Bloss: Gelingt es, die Leute anzulocken? Der englische Gentleman, der anderntags beim Frühstück im «Bergidyll» sitzt, kam in den 60er-Jahren zum ersten mal mit dem Auto in die Schweiz. Er montierte in Göschenen die Schneeketten und landete schliesslich eher zufällig in Andermatt. Er kam immer wieder, «it’s the good quality of snow», wegen der Schneequalität, sagt er. Das «Bergidyll» war damals «the place to be», abends spielten Bands, man tanzte, auch das Militär. Heute ist das Hotel nicht mal im Online-Reservationstool des Tourismusbüros aufgeführt. Andere Unterkünfte sind hip. Dafür hat das «Bergidyll» moderate Preise.

Andermatt: Der Preis für Immobilien ist seit dem Baustart des Ferienresorts stark gestiegen. Hinten im Bild fährt ein Zug der Matterhorn Gotthard Bahn vom Oberalppass hinunter nach Andermatt. 

Andermatt: Der Preis für Immobilien ist seit dem Baustart des Ferienresorts stark gestiegen. Hinten im Bild fährt ein Zug der Matterhorn Gotthard Bahn vom Oberalppass hinunter nach Andermatt. 

SEVERIN BIGLER

Die Preise sind ein Thema in Andermatt: Wohneigentum wurde teurer (+160 Prozent seit Projektbeginn) und es fehlen Wohnungen für die Angestellten.
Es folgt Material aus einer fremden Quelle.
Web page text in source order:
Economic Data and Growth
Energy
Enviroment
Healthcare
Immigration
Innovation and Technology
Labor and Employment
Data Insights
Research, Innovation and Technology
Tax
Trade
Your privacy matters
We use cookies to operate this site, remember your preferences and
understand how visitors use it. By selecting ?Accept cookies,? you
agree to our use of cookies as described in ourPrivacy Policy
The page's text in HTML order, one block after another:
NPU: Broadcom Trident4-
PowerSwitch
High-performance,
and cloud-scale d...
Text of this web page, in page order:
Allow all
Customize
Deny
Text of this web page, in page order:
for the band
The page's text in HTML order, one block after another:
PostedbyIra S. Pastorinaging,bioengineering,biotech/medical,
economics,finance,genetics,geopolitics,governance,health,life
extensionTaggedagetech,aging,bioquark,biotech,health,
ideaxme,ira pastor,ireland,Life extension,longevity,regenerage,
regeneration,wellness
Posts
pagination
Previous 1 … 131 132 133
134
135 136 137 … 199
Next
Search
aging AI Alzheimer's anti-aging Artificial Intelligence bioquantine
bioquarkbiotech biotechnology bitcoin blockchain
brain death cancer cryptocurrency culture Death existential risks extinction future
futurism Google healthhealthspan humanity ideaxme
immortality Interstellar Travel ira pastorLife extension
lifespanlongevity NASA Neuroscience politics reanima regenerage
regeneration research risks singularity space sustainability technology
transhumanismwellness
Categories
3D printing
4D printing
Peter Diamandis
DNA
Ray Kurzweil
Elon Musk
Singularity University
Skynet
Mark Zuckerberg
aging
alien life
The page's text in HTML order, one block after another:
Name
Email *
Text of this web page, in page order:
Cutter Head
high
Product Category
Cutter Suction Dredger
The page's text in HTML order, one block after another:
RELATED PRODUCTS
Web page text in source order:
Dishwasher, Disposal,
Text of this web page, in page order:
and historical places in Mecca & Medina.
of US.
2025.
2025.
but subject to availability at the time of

Diese belegen nun die Ferienwohnungen, welche nicht von Touristen belegt sind. Die Übernachtungszahlen sind erst leicht gestiegen. Aber immerhin ist die Bevölkerung um 10 Prozent gewachsen – wenn auch nicht an Kindern. Die Steuereinnahmen haben sich verdoppelt. Das sind sehr gute Neuigkeiten für ein Dorf, das in den 90ern auszusterben drohte. Nicht alle waren so treue Stammgäste wie der Herr aus England.
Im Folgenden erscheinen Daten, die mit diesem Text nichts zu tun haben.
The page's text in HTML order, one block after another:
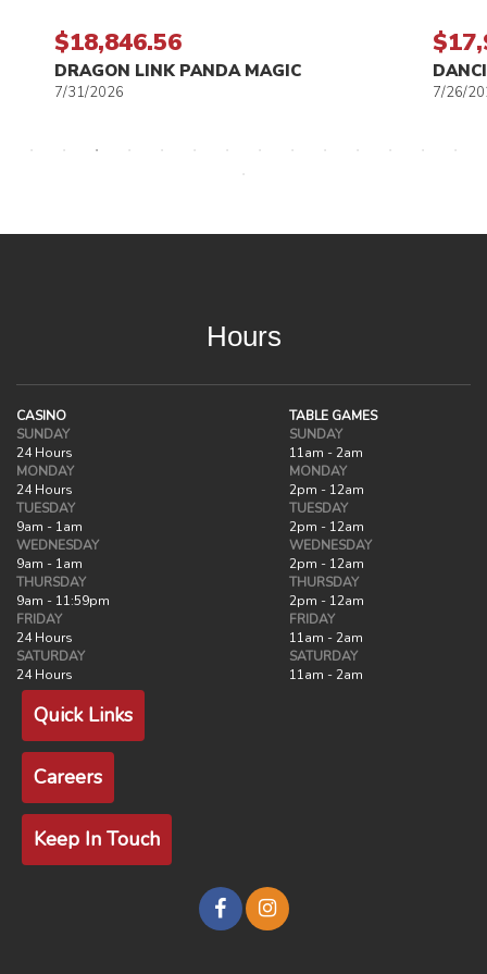
$18,846.56
DRAGON LINK PANDA MAGIC
7/31/2026 7/26/
Hours
CASINO
SUNDAY
24 Hours
MONDAY
24 Hours
TUESDAY
9am - 1am
WEDNESDAY
9am - 1am
THURSDAY
9am - 11:59pm
FRIDAY
24 Hours
SATURDAY
24 Hours
TABLE GAMES
SUNDAY
11am - 2am
MONDAY
2pm - 12am
TUESDAY
2pm - 12am
WEDNESDAY
2pm - 12am
THURSDAY
2pm - 12am
FRIDAY
11am - 2am
SATURDAY
11am - 2am
Quick Links
Careers
Keep In Touch
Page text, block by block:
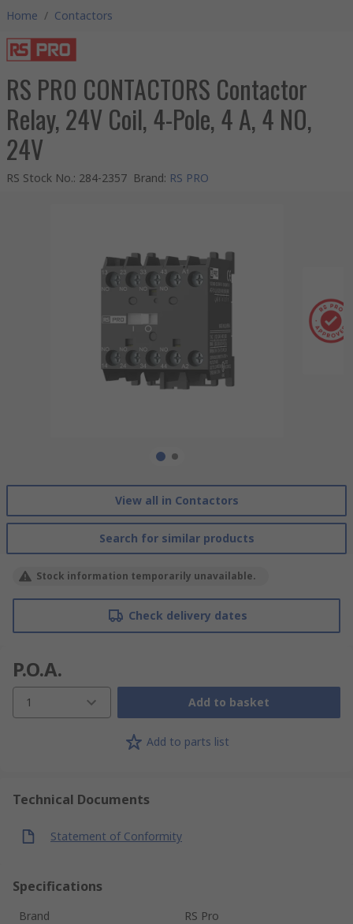
Home / Contactors
RS PRO CONTACTORS Contactor
Relay, 24V Coil, 4-Pole, 4 A, 4 NO,
24V
RS Stock No.: 284-2357 Brand: RS PRO
View all in Contactors
Search for similar products
Stock information temporarily unavailable.
Check delivery dates
P.O.A.
1 Add to basket
Add to parts list
Technical Documents
Statement of Conformity
Specifications
Brand
RS Pro

Die Engländer machen heute einen Anteil von acht Prozent aus bei den Übernachtungen der Hotels von Andermatt Swiss Alps, Sawiris’ Firma. Damit bringt das Königreich immer noch am meisten ausländische Gäste. Zweieinhalb Stunden sind es zwar von Andermatt nach Mailand – doch die Touristen sind nur zu zwei Prozent Italiener. Die Schweizer sind mit 58 Prozent am stärksten vertreten – fast die Hälfte davon Romands.
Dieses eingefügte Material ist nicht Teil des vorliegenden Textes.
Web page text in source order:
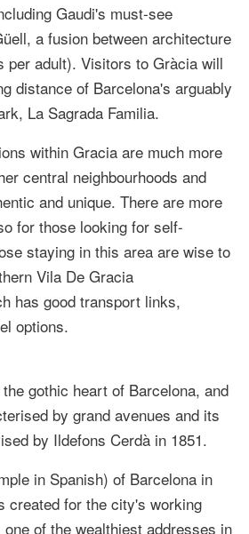
Gaudi's must-see
a fusion between architecture
per adult). Visitors to Gràcia will
distance of Barcelona's arguably
La Sagrada Familia.
within Gracia are much more
central neighbourhoods and
and unique. There are more
for those looking for self-
staying in this area are wise to
Vila De Gracia
has good transport links,
options.
gothic heart of Barcelona, and
by grand avenues and its
by Ildefons Cerdà in 1851.
in Spanish) of Barcelona in
created for the city's working
of the wealthiest addresses in
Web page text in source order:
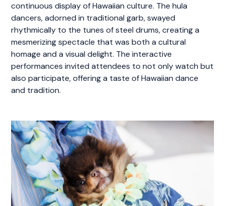
continuous display of Hawaiian culture. The hula
dancers, adorned in traditional garb, swayed
rhythmically to the tunes of steel drums, creating a
mesmerizing spectacle that was both a cultural
homage and a visual delight. The interactive
performances invited attendees to not only watch but
also participate, offering a taste of Hawaiian dance
and tradition.
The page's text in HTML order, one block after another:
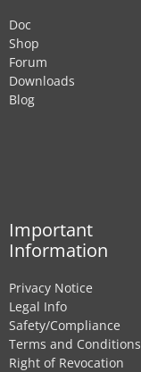
Doc
Shop
Forum
Downloads
Blog
Important
Information
Privacy Notice
Legal Info
Safety/Compliance
Terms and Conditions
Right of Revocation
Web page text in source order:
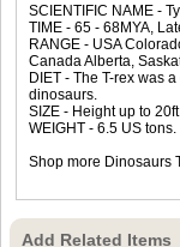
SCIENTIFIC NAME -
TIME - 65 - 68MYA,
RANGE - USA
Canada Alberta,
DIET - The T-rex was
dinosaurs.
SIZE - Height up to
WEIGHT - 6.5 US tons.
Shop more Dinosaurs
Add Related Items
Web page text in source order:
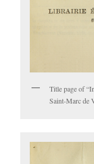
Title page of
Saint-Marc de
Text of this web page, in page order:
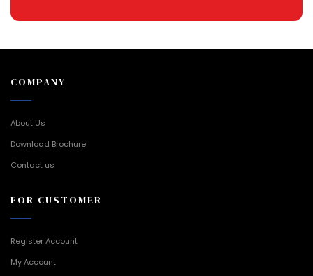
COMPANY
About Us
Download Brochure
Contact us
FOR CUSTOMER
Register Account
My Account
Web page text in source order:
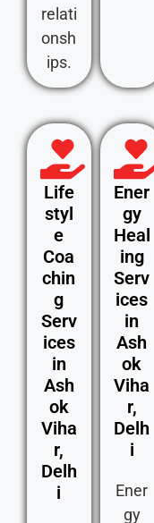
relati
onsh
ips.
Life
styl
e
Coa
chin
g
Serv
ices
in
Ash
ok
Viha
r,
Delh
i
Ener
gy
Heal
ing
Serv
ices
in
Ash
ok
Viha
r,
Delh
i
Ener
gy
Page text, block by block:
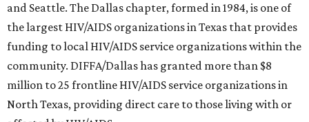
and Seattle. The Dallas chapter, formed in 1984, is one of
the largest HIV/AIDS organizations in Texas that provides
funding to local HIV/AIDS service organizations within the
community. DIFFA/Dallas has granted more than $8
million to 25 frontline HIV/AIDS service organizations in
North Texas, providing direct care to those living with or
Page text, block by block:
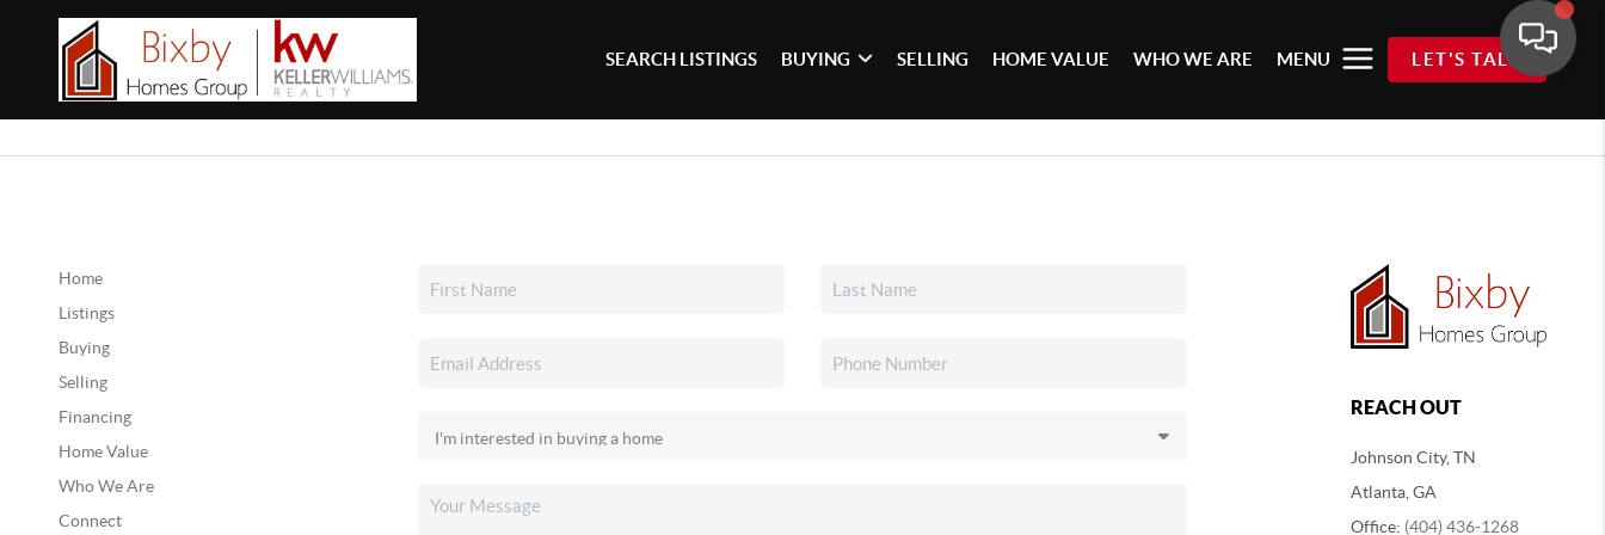
SEARCH LISTINGS BUYING SELLING HOME VALUE WHO WE ARE MENU LET'S TALK
Home
Listings
Buying
Selling
Financing
Home Value
Who We Are
Connect
REACH OUT
Johnson City, TN
Atlanta, GA
Office: (404) 436-1268

Sawiris’ CEO vor Ort, Franz-Xaver Simmen, und CFO Matthias Jäggi präsentierten an einer Pressekonferenz im Frühling diese Zahlen. Die Baustelle lag in dichtem Nebel. Das gibts halt auch an der Wetterscheide.

Sawiris alleine schafft es nicht

«Die Andermatter glaubten zuerst, sie würden noch einmal stinkreich durch Sawiris», sagt Simmen. Er sollte das Dorf retten. Man stimmte dreimal überdeutlich für seine Vorhaben. Aber nach zehn Jahren wird im Dorf langsam klar, was es hiess, als Sawiris sagte, er sei ein Vollblut-Unternehmer. Der Ägypter wird weiter alles daransetzen, dass sein Projekt im Süden des Dorfes zum Fliegen kommt, aber wenn die Andermatter sich eine Scheibe davon abschneiden wollen, müssen sie das Messer selber in die Hand nehmen. Sie müssen wieder selber Unternehmer werden. Und ihre Natur anpreisen. Ein Matterhorn gibt es in Andermatt nicht, aber Simmen ist mit seinen Dorf- und anderen Führungen ausgebucht. Er geht mit den Touristen auch auf Kristall-Suche und ist überzeugt, dass noch viel mehr drinliegt. Ihnen das einsame Wittenwassertal zeigen, den Rossplattensee am Südhang und alles Schöne und Urtümliche. Ein Besuch bei seiner befreundeten Sennin beim Käsen zum Beispiel.

«The Chedi» Das bekannte Luxushotel in Andermatt, das Sawiris gebaut hat. 

«The Chedi» Das bekannte Luxushotel in Andermatt, das Sawiris gebaut hat. 

SEVERIN BIGLER

In der zweiten Befragung der Andermatter Bevölkerung 2012 durch die Hochschule Luzern zeigte sich: Die Aufbruchstimmung ist teilweise der Enttäuschung gewichen. Das versprochene Sportzentrum fürs Dorf ist immer noch nicht gebaut. Manche fühlen sich beiseitegelassen. Sawiris hat sie nicht gerettet. Die neue Gemeindepräsidentin will zu alldem lieber nichts sagen. Auch nicht zu neuen Strategien oder Visionen und ob der schöne alte Dorfteil endlich verkehrsfrei wird.

Aber Bänz Simmen ist nicht der einzige positiv Eingestellte im Dorf. Auch José im «Ochsen» zum Beispiel. Es ist die Stammbeiz der Dorfbewohner, der Feuerwehr und von langjährigen Touristen. Den Tagestouristen – Passfahrer sind noch immer eine gute Einnahmequelle – verkauft der Spanier Fondue in urchigem Ambiente. «Nur jene, die nichts tun, beklagen sich», sagt er.

Was hatte Simmen gesagt? «Die einzige Konstante in diesem Tal ist die Veränderung. Wir haben uns schon immer den Gegebenheiten angepasst.»